In the embodiment according to fig. 1, a geometric formation is designed

1 which appears by drilling or in another appropriate way, for

for example by water cutting, laser etc., a number of mutually adjacent, vertical holes 2 are formed in the bedrock F. The holes 2 are preferably formed by full profile drilling, where the drill holes are approximately tangent to each other or alternatively overlap each other as indicated by 2' in fig. 2. In the first case, the rock mass 3 between the boreholes 2 must be removed in order to achieve a continuous recess or recess 4 in the bedrock F, while the second way of placing boreholes 2' requires several boreholes 2' to provide the same cylindrical formation 1, but then there is no need to remove intermediate rock masses 3.

The geometric design of the formation 1 will preferably be a closed curve which can be circular as shown in fig. 2, elliptical, or have other shapes such as triangle, square or other polygon or other shape adapted to the construction the foundation is to support.

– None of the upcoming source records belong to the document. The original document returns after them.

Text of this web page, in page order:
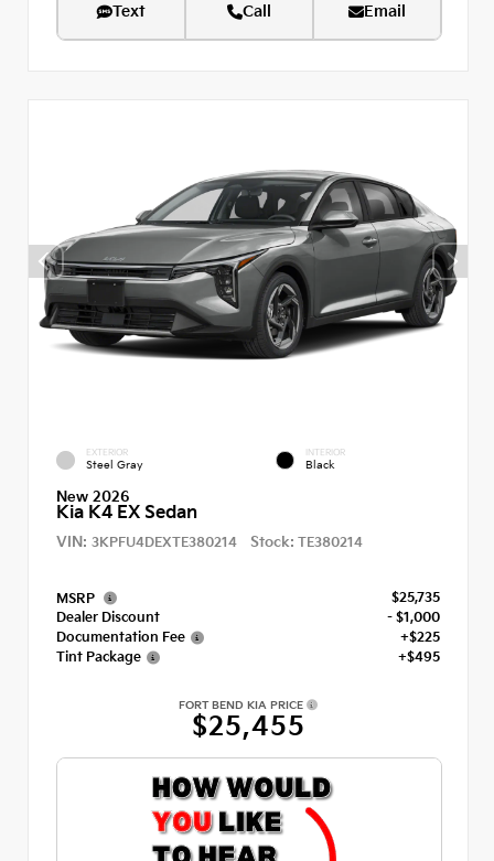
Text Call Email
EXTERIOR
Steel Gray
INTERIOR
Black
New 2026
Kia K4 EX Sedan
VIN: 3KPFU4DEXTE380214 Stock: TE380214
MSRP
$25,735
Dealer Discount
- $1,000
Documentation Fee
+$225
Tint Package
+$495
FORT BEND KIA PRICE
$25,455
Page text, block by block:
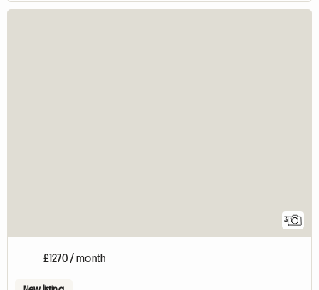
3
£1270 / month
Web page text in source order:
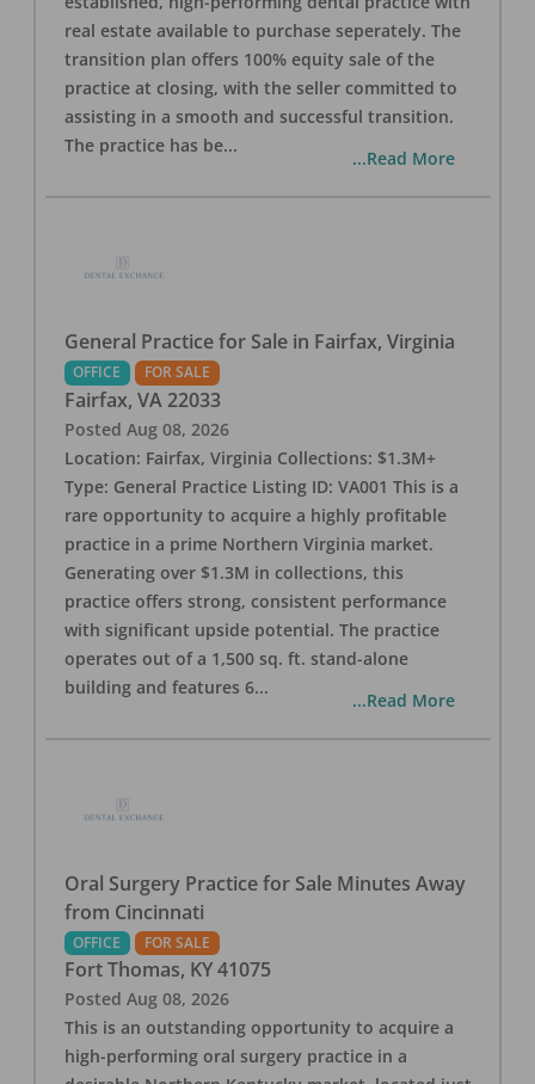
real estate available to purchase seperately. The
transition plan offers 100% equity sale of the
practice at closing, with the seller committed to
assisting in a smooth and successful transition.
The practice has be...
...Read More
General Practice for Sale in Fairfax, Virginia
OFFICE FOR SALE
Fairfax, VA 22033
Posted Aug 08, 2026
Location: Fairfax, Virginia Collections: $1.3M+
Type: General Practice Listing ID: VA001 This is a
rare opportunity to acquire a highly profitable
practice in a prime Northern Virginia market.
Generating over $1.3M in collections, this
practice offers strong, consistent performance
with significant upside potential. The practice
operates out of a 1,500 sq. ft. stand-alone
building and features 6...
...Read More
Oral Surgery Practice for Sale Minutes Away
from Cincinnati
OFFICE FOR SALE
Fort Thomas, KY 41075
Posted Aug 08, 2026
This is an outstanding opportunity to acquire a
high-performing oral surgery practice in a
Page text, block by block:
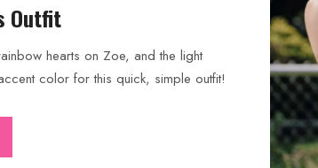
Outfit
hearts on Zoe, and the light
color for this quick, simple outfit!

When a continuous recess 4 with a massive remaining central part 5 consisting of rock has been provided, a foundation can be placed for embedment. The foundation in the embodiment according to fig. 1 consists of a platform 6 with a suitable geometric shape in the horizontal plane, for example circular. Its size in relation to the formation 1 may vary. The platform 6 is equipped with a number of support columns 7, so that the columns 7 collectively form a shape that fits the assigned formation 1, for example in the form of a circle that fits the exemplified cylindrical formation 1. One can imagine a column 7 per borehole 2, 2' or fewer or more columns 7.

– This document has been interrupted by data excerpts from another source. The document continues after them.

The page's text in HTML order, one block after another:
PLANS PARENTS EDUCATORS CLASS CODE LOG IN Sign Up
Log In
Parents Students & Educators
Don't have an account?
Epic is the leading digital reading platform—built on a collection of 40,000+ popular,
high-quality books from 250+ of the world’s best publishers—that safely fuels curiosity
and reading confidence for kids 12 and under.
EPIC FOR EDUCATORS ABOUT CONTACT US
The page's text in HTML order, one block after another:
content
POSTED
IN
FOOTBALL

The column's 7 cross-sections can have different shapes such as cylindrical, triangular and polygonal, etc. Preferably, the columns 7 will consist of thick-walled, cylindrical steel tubes.

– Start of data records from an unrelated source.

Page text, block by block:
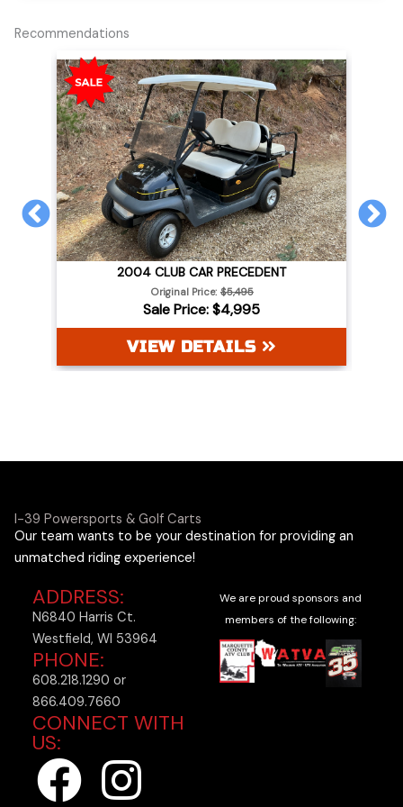
Recommendations
PREVIOUS
2004 CLUB CAR PRECEDENT
Original Price: $5,495
Sale Price: $4,995
VIEW DETAILS
I-39 Powersports & Golf Carts
Our team wants to be your destination for providing an
unmatched riding experience!
ADDRESS:
N6840 Harris Ct.
Westfield, WI 53964
PHONE:
608.218.1290 or
866.409.7660
CONNECT WITH
US:
F I
We are proud sponsors and
members of the following:

The thickness or width of the recess 4, which will normally be substantially equal to the diameter of the drill holes 2, 2', will preferably be at least two and normally approx. three times the columns' 7 maximum transverse dimensions.

When platform 6 with columns 7 has been set down in the recess 4, concrete B or other appropriate hardening mass is filled in the recess 4 around the columns 7, so that these are anchored to the bedrock. To increase the anchoring force, knee forms 8 can be arranged on the columns 7. To further increase the anchoring, from the recess 4, a stay 9 can be drilled down and anchored to the bedrock as shown in fig. 1.

An alternative solution as shown in fig. 3, is that the foundation consists of a single, cylindrical or otherwise appropriately designed pipe 11 with a diameter approximately equal to the circular formation's 1 mean diameter. The pipe 11 is placed in the continuous recess or recess 4 which the drill holes 2, 2' form. The pipe 11 does not need to have a platform as a mast 10 for the wind turbine can be attached directly to the top of the pipe 11 which comes above the ground. The mast 10 is then tubular so that it fits against the pipe 11. The fastening technique will be as described above.

Although the invention as described above is primarily intended for use in connection with foundations for wind turbines, it can of course also be used in connection with foundations for other constructions.

Claims (4)

1. Procedure for fixing a foundation to bedrock, where a recess (4) is formed in the bedrock that forms a geometric formation (1) adapted to the foundation, and where at least parts (7, 11) of the foundation are placed and embedded in the recess (4), characterized in that for the design of the recess (4) a number of closely spaced or overlapping drill holes (2, 2') are drilled. 2. Method according to claim 1, characterized in that the geometric formation (1) is designed as a closed curve, e.g. circular, elliptical or polygonal. 3. Device for use when fixing a foundation to bedrock, comprising an anchoring part (7, 11) formed as part of the foundation designed to be placed and embedded in a formation formed in advance in the bedrock (F) consisting of a recess (4), adapted to the shape of the anchoring part (7,11), characterized in that the anchoring part is in the form of a single tube (11). 4. Device according to claim 3, characterized in that the anchoring part is equipped with anchoring strengthening elements (8, 9) in the form of knee forms (8) and/or struts (9).